Trinidad and Tobago lawyer, politician (1904–1974)

Sir Hugh Olliviere Beresford Wooding (14 January 1904 – 26 July 1974) was a lawyer and politician from Trinidad and Tobago.

==Legal career==

Hugh Wooding was born in Trinidad and Tobago into a family that hailed from Barbados. In 1914, he was awarded an exhibition to attend Queen's Royal College, and won the island scholarship to study law at the Middle Temple in London, being admitted to the Bar in 1927. He returned to Trinidad in 1926 and was called to the Bar of Trinidad and Tobago on 5 July 1927. He worked all over the Caribbean as well as in Trinidad. He became known as "Tiger" from his tenacity in court and would represent poorer people for a minimal fee. In 1937, he was made a CBE.

In 1962, he was appointed the first Chief Justice of the newly independent Trinidad and Tobago, a post he held until 1968. He was made a Queen's Counsel (QC). He was invested with a knighthood in the 1963 New Year Honours and made a member of the Privy Council of the United Kingdom in 1966.

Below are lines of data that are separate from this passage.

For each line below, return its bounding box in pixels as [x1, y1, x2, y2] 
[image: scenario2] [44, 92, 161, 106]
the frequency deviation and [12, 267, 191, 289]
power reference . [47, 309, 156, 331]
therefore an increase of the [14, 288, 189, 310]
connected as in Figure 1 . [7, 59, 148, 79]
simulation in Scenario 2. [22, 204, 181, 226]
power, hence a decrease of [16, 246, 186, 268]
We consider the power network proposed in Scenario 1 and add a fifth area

He chaired in 1968 a commission of inquiry into riots in Bermuda, concluding that the authors of the uprisings were coloured youth who felt discriminated against by predominantly white police and also felt economically disadvantaged. In 1970, he sat before a committee which examined the legal situation of the Freeport region in the Bahamas.

==Political career==

From 1941, Hugh Wooding also engaged in politics, and in 1943 was elected mayor of Port of Spain. He was also an active Freemason and was involved in the promotion of the arts, as well as supporting, for example, the efforts of cyclists to establish an independent cycling federation.

In 1971, he worked in a commission for the reform of the constitution of Trinidad and Tobago and was installed as Chancellor of the University of the West Indies on 13 November 1971, serving in that position until his death.

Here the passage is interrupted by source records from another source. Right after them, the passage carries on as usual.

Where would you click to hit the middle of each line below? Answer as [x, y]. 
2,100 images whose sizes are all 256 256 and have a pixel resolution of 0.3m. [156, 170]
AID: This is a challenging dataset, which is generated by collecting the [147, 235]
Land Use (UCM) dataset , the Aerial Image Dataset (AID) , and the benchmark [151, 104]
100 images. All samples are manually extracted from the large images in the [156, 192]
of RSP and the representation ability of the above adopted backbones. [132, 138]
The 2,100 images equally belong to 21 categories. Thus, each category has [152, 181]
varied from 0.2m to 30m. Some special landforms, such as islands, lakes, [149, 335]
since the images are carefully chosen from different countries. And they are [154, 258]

Wooding is also considered a pioneer and co-founder of legal education in the West Indian region and the Hugh Wooding Law School in Saint Augustine, Trinidad and Tobago, is named in his honour. In 1969, he was awarded the Trinity Cross, then the highest medal of Trinidad and Tobago.

==Personal life==

On 14 January 1928, Wooding married Anne Marie Coussey, a British-educated African from a well-to-do Gold Coast family. She had previously been romantically involved with American poet Langston Hughes in Paris, and they had continued a long correspondence until she married Wooding. Wooding and his wife had four children: Selby (1928–2020), Ambah Rose (1929–2017; who married Max Thomas), Anne (born 1933; who married Garnet Woodham) and Henley (born 1940; who married Ingrid Granderson).

Wooding died of a heart attack, aged 70.